GOAL OF THE EXERCISE →
Would you repeat every entry below word for word but drop the images?

GIVEN RECORDS →

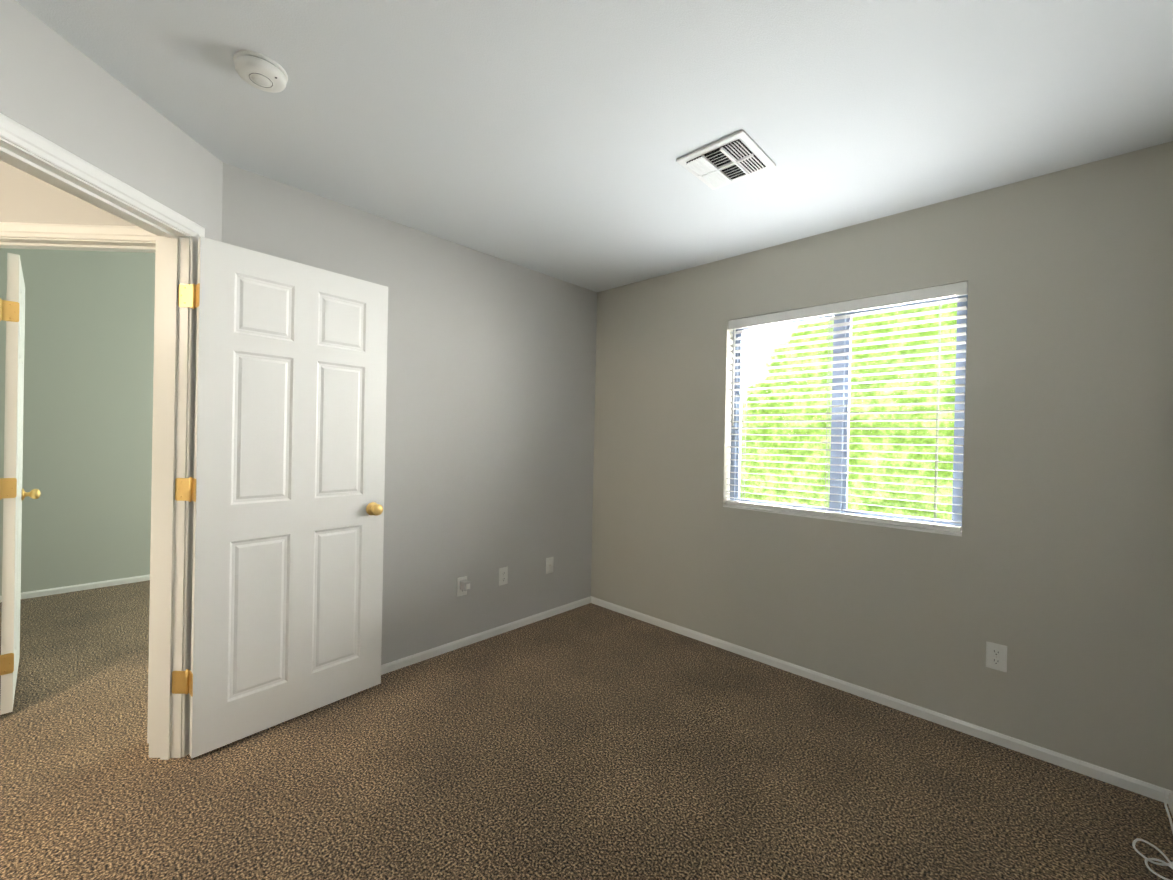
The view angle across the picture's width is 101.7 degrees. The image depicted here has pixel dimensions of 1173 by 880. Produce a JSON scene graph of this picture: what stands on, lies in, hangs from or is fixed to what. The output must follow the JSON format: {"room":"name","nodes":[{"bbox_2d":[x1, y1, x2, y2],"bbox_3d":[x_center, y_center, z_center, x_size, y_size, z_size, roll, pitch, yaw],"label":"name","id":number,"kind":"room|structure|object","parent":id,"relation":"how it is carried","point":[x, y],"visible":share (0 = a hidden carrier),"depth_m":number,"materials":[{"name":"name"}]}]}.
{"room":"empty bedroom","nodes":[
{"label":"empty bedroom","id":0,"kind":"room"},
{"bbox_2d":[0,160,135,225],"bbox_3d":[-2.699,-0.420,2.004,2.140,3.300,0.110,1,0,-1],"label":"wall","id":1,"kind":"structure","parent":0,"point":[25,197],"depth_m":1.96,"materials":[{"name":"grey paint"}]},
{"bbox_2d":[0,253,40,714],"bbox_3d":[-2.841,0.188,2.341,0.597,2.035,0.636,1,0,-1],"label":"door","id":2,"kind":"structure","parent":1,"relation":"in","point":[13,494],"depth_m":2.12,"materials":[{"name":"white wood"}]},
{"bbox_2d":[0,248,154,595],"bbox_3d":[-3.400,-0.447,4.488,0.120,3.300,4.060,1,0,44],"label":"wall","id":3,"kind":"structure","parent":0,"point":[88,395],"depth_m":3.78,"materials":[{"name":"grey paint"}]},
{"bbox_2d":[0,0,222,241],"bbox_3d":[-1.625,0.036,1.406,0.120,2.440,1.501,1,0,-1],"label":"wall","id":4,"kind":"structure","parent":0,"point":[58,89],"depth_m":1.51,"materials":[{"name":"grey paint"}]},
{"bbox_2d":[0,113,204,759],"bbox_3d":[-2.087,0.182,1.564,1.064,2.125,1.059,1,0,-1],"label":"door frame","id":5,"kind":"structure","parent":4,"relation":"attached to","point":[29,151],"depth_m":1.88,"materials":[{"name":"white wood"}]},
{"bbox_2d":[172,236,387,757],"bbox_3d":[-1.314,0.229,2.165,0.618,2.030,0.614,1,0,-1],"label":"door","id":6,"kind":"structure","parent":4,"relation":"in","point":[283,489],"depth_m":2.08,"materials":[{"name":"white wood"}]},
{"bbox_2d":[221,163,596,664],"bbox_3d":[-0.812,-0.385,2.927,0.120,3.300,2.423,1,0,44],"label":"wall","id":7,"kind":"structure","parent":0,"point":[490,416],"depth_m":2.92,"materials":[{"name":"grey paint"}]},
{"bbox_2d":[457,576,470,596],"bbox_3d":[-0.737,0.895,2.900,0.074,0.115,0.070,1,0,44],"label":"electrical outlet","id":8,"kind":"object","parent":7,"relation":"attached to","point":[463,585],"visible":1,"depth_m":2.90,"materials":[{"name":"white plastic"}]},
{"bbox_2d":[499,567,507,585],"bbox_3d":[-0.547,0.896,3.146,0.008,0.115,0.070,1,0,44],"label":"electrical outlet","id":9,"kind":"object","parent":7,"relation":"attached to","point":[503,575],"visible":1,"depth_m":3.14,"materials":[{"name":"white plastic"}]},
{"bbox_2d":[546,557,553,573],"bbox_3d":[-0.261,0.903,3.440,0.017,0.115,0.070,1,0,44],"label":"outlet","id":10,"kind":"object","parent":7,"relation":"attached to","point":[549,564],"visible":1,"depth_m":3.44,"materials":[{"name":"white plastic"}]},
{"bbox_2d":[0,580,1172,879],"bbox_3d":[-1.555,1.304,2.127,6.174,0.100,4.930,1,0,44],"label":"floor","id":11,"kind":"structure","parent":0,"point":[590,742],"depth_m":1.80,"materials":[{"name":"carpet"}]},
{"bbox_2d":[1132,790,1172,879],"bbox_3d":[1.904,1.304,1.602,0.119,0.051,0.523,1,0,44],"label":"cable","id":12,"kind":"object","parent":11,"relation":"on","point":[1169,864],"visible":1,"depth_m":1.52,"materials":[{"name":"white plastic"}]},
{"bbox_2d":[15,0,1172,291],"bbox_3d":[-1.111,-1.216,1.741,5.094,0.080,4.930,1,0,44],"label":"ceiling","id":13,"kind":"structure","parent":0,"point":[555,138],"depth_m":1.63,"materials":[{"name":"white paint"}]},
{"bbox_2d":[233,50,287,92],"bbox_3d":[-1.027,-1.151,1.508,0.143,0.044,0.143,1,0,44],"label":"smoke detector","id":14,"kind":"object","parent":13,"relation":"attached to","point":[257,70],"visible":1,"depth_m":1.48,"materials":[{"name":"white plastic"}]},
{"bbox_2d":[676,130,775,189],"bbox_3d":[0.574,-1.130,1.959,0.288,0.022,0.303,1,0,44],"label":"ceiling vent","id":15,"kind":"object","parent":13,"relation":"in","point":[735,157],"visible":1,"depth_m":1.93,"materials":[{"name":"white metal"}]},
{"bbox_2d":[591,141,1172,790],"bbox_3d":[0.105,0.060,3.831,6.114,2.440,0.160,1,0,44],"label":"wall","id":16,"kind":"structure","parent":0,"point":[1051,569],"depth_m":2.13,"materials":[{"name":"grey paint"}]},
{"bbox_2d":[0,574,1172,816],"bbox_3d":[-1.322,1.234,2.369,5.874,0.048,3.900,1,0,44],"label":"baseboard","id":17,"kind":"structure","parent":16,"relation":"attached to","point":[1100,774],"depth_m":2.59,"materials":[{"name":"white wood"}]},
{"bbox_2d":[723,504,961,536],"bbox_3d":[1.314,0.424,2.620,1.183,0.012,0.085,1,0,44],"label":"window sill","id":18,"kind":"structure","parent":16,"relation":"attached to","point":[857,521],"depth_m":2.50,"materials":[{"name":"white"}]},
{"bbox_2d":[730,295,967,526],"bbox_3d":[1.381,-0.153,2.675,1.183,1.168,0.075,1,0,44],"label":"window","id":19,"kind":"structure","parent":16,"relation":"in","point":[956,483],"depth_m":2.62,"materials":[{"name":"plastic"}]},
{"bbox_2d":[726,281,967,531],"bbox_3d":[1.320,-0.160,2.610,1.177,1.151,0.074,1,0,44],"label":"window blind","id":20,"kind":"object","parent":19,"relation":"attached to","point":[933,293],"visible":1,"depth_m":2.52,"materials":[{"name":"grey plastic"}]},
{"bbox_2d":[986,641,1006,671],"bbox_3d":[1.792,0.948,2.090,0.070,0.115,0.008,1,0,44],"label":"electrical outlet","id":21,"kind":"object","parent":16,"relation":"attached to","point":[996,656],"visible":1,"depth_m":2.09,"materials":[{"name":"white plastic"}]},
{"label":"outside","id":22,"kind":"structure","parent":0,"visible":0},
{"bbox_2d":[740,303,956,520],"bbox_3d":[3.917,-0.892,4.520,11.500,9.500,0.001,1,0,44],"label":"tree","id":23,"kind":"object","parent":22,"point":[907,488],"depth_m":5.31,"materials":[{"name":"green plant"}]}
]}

SOLUTION TO THIS PROBLEM →
The view angle across the picture's width is 101.7 degrees. The image depicted here has pixel dimensions of 1173 by 880. Produce a JSON scene graph of this picture: what stands on, lies in, hangs from or is fixed to what. The output must follow the JSON format: {"room":"name","nodes":[{"bbox_2d":[x1, y1, x2, y2],"bbox_3d":[x_center, y_center, z_center, x_size, y_size, z_size, roll, pitch, yaw],"label":"name","id":number,"kind":"room|structure|object","parent":id,"relation":"how it is carried","point":[x, y],"visible":share (0 = a hidden carrier),"depth_m":number,"materials":[{"name":"name"}]}]}.
{"room":"empty bedroom","nodes":[
{"label":"empty bedroom","id":0,"kind":"room"},
{"bbox_2d":[0,160,135,225],"bbox_3d":[-2.699,-0.420,2.004,2.140,3.300,0.110,1,0,-1],"label":"wall","id":1,"kind":"structure","parent":0,"point":[25,197],"depth_m":1.96,"materials":[{"name":"grey paint"}]},
{"bbox_2d":[0,253,40,714],"bbox_3d":[-2.841,0.188,2.341,0.597,2.035,0.636,1,0,-1],"label":"door","id":2,"kind":"structure","parent":1,"relation":"in","point":[13,494],"depth_m":2.12,"materials":[{"name":"white wood"}]},
{"bbox_2d":[0,248,154,595],"bbox_3d":[-3.400,-0.447,4.488,0.120,3.300,4.060,1,0,44],"label":"wall","id":3,"kind":"structure","parent":0,"point":[88,395],"depth_m":3.78,"materials":[{"name":"grey paint"}]},
{"bbox_2d":[0,0,222,241],"bbox_3d":[-1.625,0.036,1.406,0.120,2.440,1.501,1,0,-1],"label":"wall","id":4,"kind":"structure","parent":0,"point":[58,89],"depth_m":1.51,"materials":[{"name":"grey paint"}]},
{"bbox_2d":[0,113,204,759],"bbox_3d":[-2.087,0.182,1.564,1.064,2.125,1.059,1,0,-1],"label":"door frame","id":5,"kind":"structure","parent":4,"relation":"attached to","point":[29,151],"depth_m":1.88,"materials":[{"name":"white wood"}]},
{"bbox_2d":[172,236,387,757],"bbox_3d":[-1.314,0.229,2.165,0.618,2.030,0.614,1,0,-1],"label":"door","id":6,"kind":"structure","parent":4,"relation":"in","point":[283,489],"depth_m":2.08,"materials":[{"name":"white wood"}]},
{"bbox_2d":[221,163,596,664],"bbox_3d":[-0.812,-0.385,2.927,0.120,3.300,2.423,1,0,44],"label":"wall","id":7,"kind":"structure","parent":0,"point":[490,416],"depth_m":2.92,"materials":[{"name":"grey paint"}]},
{"bbox_2d":[457,576,470,596],"bbox_3d":[-0.737,0.895,2.900,0.074,0.115,0.070,1,0,44],"label":"electrical outlet","id":8,"kind":"object","parent":7,"relation":"attached to","point":[463,585],"visible":1,"depth_m":2.90,"materials":[{"name":"white plastic"}]},
{"bbox_2d":[499,567,507,585],"bbox_3d":[-0.547,0.896,3.146,0.008,0.115,0.070,1,0,44],"label":"electrical outlet","id":9,"kind":"object","parent":7,"relation":"attached to","point":[503,575],"visible":1,"depth_m":3.14,"materials":[{"name":"white plastic"}]},
{"bbox_2d":[546,557,553,573],"bbox_3d":[-0.261,0.903,3.440,0.017,0.115,0.070,1,0,44],"label":"outlet","id":10,"kind":"object","parent":7,"relation":"attached to","point":[549,564],"visible":1,"depth_m":3.44,"materials":[{"name":"white plastic"}]},
{"bbox_2d":[0,580,1172,879],"bbox_3d":[-1.555,1.304,2.127,6.174,0.100,4.930,1,0,44],"label":"floor","id":11,"kind":"structure","parent":0,"point":[590,742],"depth_m":1.80,"materials":[{"name":"carpet"}]},
{"bbox_2d":[1132,790,1172,879],"bbox_3d":[1.904,1.304,1.602,0.119,0.051,0.523,1,0,44],"label":"cable","id":12,"kind":"object","parent":11,"relation":"on","point":[1169,864],"visible":1,"depth_m":1.52,"materials":[{"name":"white plastic"}]},
{"bbox_2d":[15,0,1172,291],"bbox_3d":[-1.111,-1.216,1.741,5.094,0.080,4.930,1,0,44],"label":"ceiling","id":13,"kind":"structure","parent":0,"point":[555,138],"depth_m":1.63,"materials":[{"name":"white paint"}]},
{"bbox_2d":[233,50,287,92],"bbox_3d":[-1.027,-1.151,1.508,0.143,0.044,0.143,1,0,44],"label":"smoke detector","id":14,"kind":"object","parent":13,"relation":"attached to","point":[257,70],"visible":1,"depth_m":1.48,"materials":[{"name":"white plastic"}]},
{"bbox_2d":[676,130,775,189],"bbox_3d":[0.574,-1.130,1.959,0.288,0.022,0.303,1,0,44],"label":"ceiling vent","id":15,"kind":"object","parent":13,"relation":"in","point":[735,157],"visible":1,"depth_m":1.93,"materials":[{"name":"white metal"}]},
{"bbox_2d":[591,141,1172,790],"bbox_3d":[0.105,0.060,3.831,6.114,2.440,0.160,1,0,44],"label":"wall","id":16,"kind":"structure","parent":0,"point":[1051,569],"depth_m":2.13,"materials":[{"name":"grey paint"}]},
{"bbox_2d":[0,574,1172,816],"bbox_3d":[-1.322,1.234,2.369,5.874,0.048,3.900,1,0,44],"label":"baseboard","id":17,"kind":"structure","parent":16,"relation":"attached to","point":[1100,774],"depth_m":2.59,"materials":[{"name":"white wood"}]},
{"bbox_2d":[723,504,961,536],"bbox_3d":[1.314,0.424,2.620,1.183,0.012,0.085,1,0,44],"label":"window sill","id":18,"kind":"structure","parent":16,"relation":"attached to","point":[857,521],"depth_m":2.50,"materials":[{"name":"white"}]},
{"bbox_2d":[730,295,967,526],"bbox_3d":[1.381,-0.153,2.675,1.183,1.168,0.075,1,0,44],"label":"window","id":19,"kind":"structure","parent":16,"relation":"in","point":[956,483],"depth_m":2.62,"materials":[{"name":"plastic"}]},
{"bbox_2d":[726,281,967,531],"bbox_3d":[1.320,-0.160,2.610,1.177,1.151,0.074,1,0,44],"label":"window blind","id":20,"kind":"object","parent":19,"relation":"attached to","point":[933,293],"visible":1,"depth_m":2.52,"materials":[{"name":"grey plastic"}]},
{"bbox_2d":[986,641,1006,671],"bbox_3d":[1.792,0.948,2.090,0.070,0.115,0.008,1,0,44],"label":"electrical outlet","id":21,"kind":"object","parent":16,"relation":"attached to","point":[996,656],"visible":1,"depth_m":2.09,"materials":[{"name":"white plastic"}]},
{"label":"outside","id":22,"kind":"structure","parent":0,"visible":0},
{"bbox_2d":[740,303,956,520],"bbox_3d":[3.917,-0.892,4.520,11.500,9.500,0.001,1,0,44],"label":"tree","id":23,"kind":"object","parent":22,"point":[907,488],"depth_m":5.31,"materials":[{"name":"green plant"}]}
]}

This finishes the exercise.